Mendoza has several museums, including the Museo Cornelio Moyano, a natural history museum, and the Museo del Área Fundacional (Historical Regional Foundation Museum) on Pedro del
Castillo Square. The Museo Nacional del Vino (National Wine Museum), focuses on the history of winemaking in the area, is 17 km southeast of Mendoza.
The Fiesta Nacional de la Vendimia (The National Grape Harvest Festival) occurs in early March each year, so we were a bit late for that. Part of the festivities include a beauty pageant, where 17 beauty queens from each department of Mendoza Province compete, and one winner is selected by a panel of about 50 judges. The queen of Mendoza city's department does not compete and acts as host for the other queens.
The city is centered around Plaza Independencia (Independence Plaza) with Avenida Sarmiento running through its center east-west, on which we had many coffees, wines and just did some people-watching on the east side because it is for pedestrians only. Other major streets, running perpendicular to Sarmiento, include Bartolomé Mitre, San Martín, and 9 de Julio (July 9th), those running parallel include Colon, and Las Heras. We visited the city’s four smaller plazas, San Martín, Chile, Italia, and España, are located 2 blocks off each corner of Independence Plaza.

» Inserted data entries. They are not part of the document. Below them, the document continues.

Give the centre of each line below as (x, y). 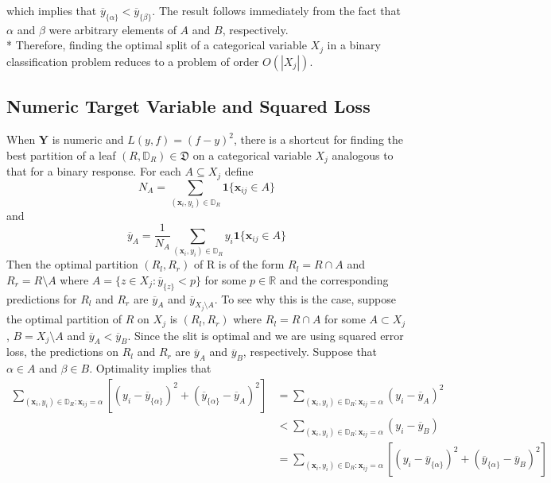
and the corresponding (334, 279)
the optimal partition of (64, 319)
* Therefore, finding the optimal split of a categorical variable (157, 45)
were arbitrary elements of (113, 29)
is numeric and (88, 139)
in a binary (354, 45)
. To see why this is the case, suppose (305, 298)
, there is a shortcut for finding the (318, 139)
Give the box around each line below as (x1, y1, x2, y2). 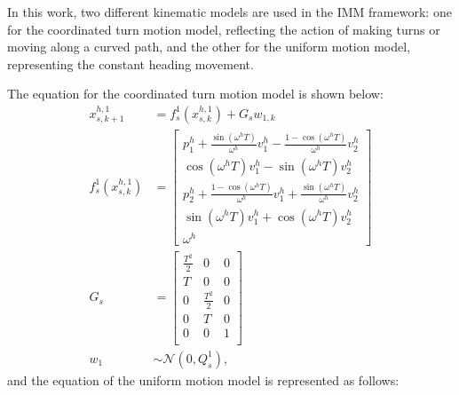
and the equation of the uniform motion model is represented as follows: (7, 370, 400, 389)
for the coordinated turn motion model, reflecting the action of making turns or (7, 20, 440, 38)
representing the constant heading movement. (7, 54, 254, 73)
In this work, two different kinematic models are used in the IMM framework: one (7, 3, 452, 20)
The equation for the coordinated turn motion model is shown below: (7, 84, 384, 103)
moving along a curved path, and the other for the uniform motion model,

Unique to Mendoza are the exposed stone ditches, essentially small canals,
which run alongside many of the roads supplying water to the thousands of trees that provide welcome shade. Although it is situated in an extremely dry desert region, Mendoza has an extensive artificial irrigation system, which allows for greenery throughout the city as well as the growth of the grapes used to make its famous wines. Most streets have irrigation channels on either side, with bridges for pedestrian and vehicular traffic. These are periodically flooded with water diverted from the river. The trees and the wide avenues give the city a beautiful ambience, a change from much of the bare feel of many Argentine cities.
The Parque General San Martín (General San Martin Park) was designed by Carlos Thays. Its grounds include a zoo, football stadiums, and the Universidad Nacional de Cuyo. A view of the city is available from the top of Cerro de la Cloria (Mt. Glory) where we took a bus trip (photos tell the story).

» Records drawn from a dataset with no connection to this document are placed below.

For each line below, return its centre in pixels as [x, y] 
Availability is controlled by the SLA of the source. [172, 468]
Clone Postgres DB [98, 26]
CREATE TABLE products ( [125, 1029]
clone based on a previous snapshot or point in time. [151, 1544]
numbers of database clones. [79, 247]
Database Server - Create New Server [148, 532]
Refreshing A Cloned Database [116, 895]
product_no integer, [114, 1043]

Plaza Independencia is the central main square of the city and it was the best starting point we used to explore downtown Mendoza. It boasts some nice buildings around, restaurants and even some street shows and stalls. The Mendoza Museum
of Modern Art is located under the plaza where we always saw the locals playing a casual game of soccer. the locals playing a casual game of soccer. We also visited the Plaza at night, where we saw some nicely illuminated buildings and a beautiful big coat of arms of the city that is made of lights. The Hyatt is also on this Plaza which we visited one night at about 11.00pm. We sat down and had canapés, Champaign and hot chocolate and watched the live entertainment. The Hyatt also has a large Casino.
We saw Plaza España on one of our many city walks which is possibly the most beautiful square in the city, this square is an artistic expression of the special relationship that this city (and all others in Hispanic America) has with Spain. It is decorated in a splendid way with typical Andalusian and Spanish motifs all around the place. The central wall depicts some images and texts of the Spanish colonization and it is crowned by a gorgeous statue.
Central Park, El Parral & Vendimiadores (10 blocks north of Plaza Independencia), is where we visited a building which was staging a Tango class,
tango demonstrations and had a 7-piece band playing for the dancers. The singers were also fantastic. This was a modern city park, contrasting with the tradition of the better-known Parque San Martin. The park has some nice water fountains and a grassy hill – we saw amateur Mendocinans who had set up their easels and were paint away. edit
Mendoza's climate is arid; however, with extensive irrigation the surrounding landscape sustains cultivation with Mediterranean characteristics. Most rain in Mendoza falls in the summer months (November-March). Average temperatures for January (summer) are 32 °C during daytime, and 18.4 °C at night. July the average temperatures are 14 °C and 2 °C, day and night respectively. We experienced clear Autumn days at about 20°C during the days and needing a light jumper at night. Very pleasant. Despite the intensity of agriculture, made possible due to irrigation from major rivers, Mendoza's annual rainfall is only 223.2 mm.
Other that the Wine Tour and the bus trip to Villavicencio Valley (photos will tell the story) we spent time around the city. Friday and Saturday night, Mendoza was a ‘happening’ place. On Sunday it was like a ghost town from 11.00am and
right through the night.
We learned that Argentina has only been under a democratic Government since 1985 after a dictatorship then military régime. They are progressing reasonably well, however very few people pay their taxes which is holding the country back economically, particularly from an infastructure development perspective.
Despite this, we were able to find a magnificent restaurant which was close to silver service and a large, spacious dining area with wonderful waiters which we tipped well. There were 7 of us dining. Our stakes were scrumptious. Tom had his with pepper sauce and I had cheese sauce. I also had an interesting salad; lettuce, carrot, apple, pineapple and orange. We started the meal with bread rolls and balsamic vinegar and very virgin olive oil – all from Argentina...as was the red wine. It was a wonderful last meal in Mendoza.
We were back at the Hotel by 10.00am and Tom called his sister Kathy. We were all packed ready for a 6.45am start in the morning to catch the bus to Santiago, Chile.